Development of a rapid and facile platform for testing viral escape-resistance of therapeutic antibodies & vaccines & determining escape mutations

Vaccines can be extremely effective for preventing people becoming ill from viruses, and anti-viral medicines can help those who do become ill to recover. However, viruses evolve and can acquire mutations leading to the appearance of some viral variants that can partially or fully by-pass these preventions and treatments. These so-called escape variants are dangerous as they can cause even vaccinated people to become ill, and in the worst case leave us without protection against the virus. It is very difficult to predict what mutations can occur in a virus that will lead to loss of effectiveness of medicines and vaccines. This project aims to develop a new method for very quickly and easily testing which new drugs and vaccines would still work best against future viral variants, and for revealing the mutations the virus could acquire that would lead to escape.

This new method does not use viruses. Instead, it uses the protein that the vaccines and drugs normally target in the virus, and tests whether they are still effective against a whole range of possible mutant versions of this target protein. It also reveals the different variant forms of this protein that the virus could produce. This new method could be used during the development of vaccines and drugs to enable those that will be most effective against any new variants to be selected and developed, even before the variants appear. In addition, if escape-resistance is not possible, it reveals how the virus would be able to escape, allowing us to develop the appropriate follow-up booster vaccines and drugs that would block these escape routes and be most effective at protecting the population.
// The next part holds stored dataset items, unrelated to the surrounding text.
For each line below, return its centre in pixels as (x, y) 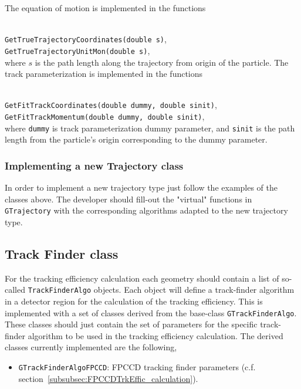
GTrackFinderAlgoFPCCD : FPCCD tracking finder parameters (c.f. (137, 366)
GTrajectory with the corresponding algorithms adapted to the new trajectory (146, 210)
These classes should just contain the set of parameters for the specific (131, 324)
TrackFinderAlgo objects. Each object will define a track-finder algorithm (161, 290)
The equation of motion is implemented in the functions (105, 8)
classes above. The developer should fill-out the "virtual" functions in (128, 199)
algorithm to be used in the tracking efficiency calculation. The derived (155, 335)
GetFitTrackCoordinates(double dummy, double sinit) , (111, 105)

Mutational escape of viruses from therapeutics and vaccines is a major challenge to controlling the spread and impact of viral diseases. Development of the most effective therapeutics and vaccines requires methods for testing resistance to viral escape. However, current methods are technically demanding and time consuming.

This project aims to optimise and validate a rapid and facile new method for testing escape resistance of therapeutic monoclonal antibodies and vaccines that target viral binding to host cell receptors, and for revealing mutational escape routes. The methodology entails expression of the target receptor binding domain (RBD), or full-length spike, of the virus in a eukaryotic cell surface display and in-cell mutagenesis system. Libraries of cells expressing mutant variants of viral protein are produced by simply expanding the cells, and escape variants are selected by fluorescence activated cell sorting. Iterative cycles of selection and expansion accumulate mutations to enable emergence of escape routes that require mutational combinations.
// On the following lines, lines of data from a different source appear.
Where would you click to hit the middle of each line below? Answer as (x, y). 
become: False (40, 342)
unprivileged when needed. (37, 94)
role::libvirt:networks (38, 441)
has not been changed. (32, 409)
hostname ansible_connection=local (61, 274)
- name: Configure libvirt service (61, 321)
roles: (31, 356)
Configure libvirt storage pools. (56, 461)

The methodology will be optimized and validated using SARS-CoV-2 as an example target virus, and tested for its ability to reveal mutations leading to escape of CoV-2 RBD and full-length spike protein from a series of monoclonal antibodies, and post-vaccination plasma. The functional significance of the mutations will be confirmed by in vitro binding and pseudotyped virus entry assays. To validate the method against current approaches, the numbers and identities of the escape mutations found will be compared to those already identified by current yeast surface display and replication-competent pseudotyped virus methods, for the same monoclonal antibodies and similar post-vaccination plasma.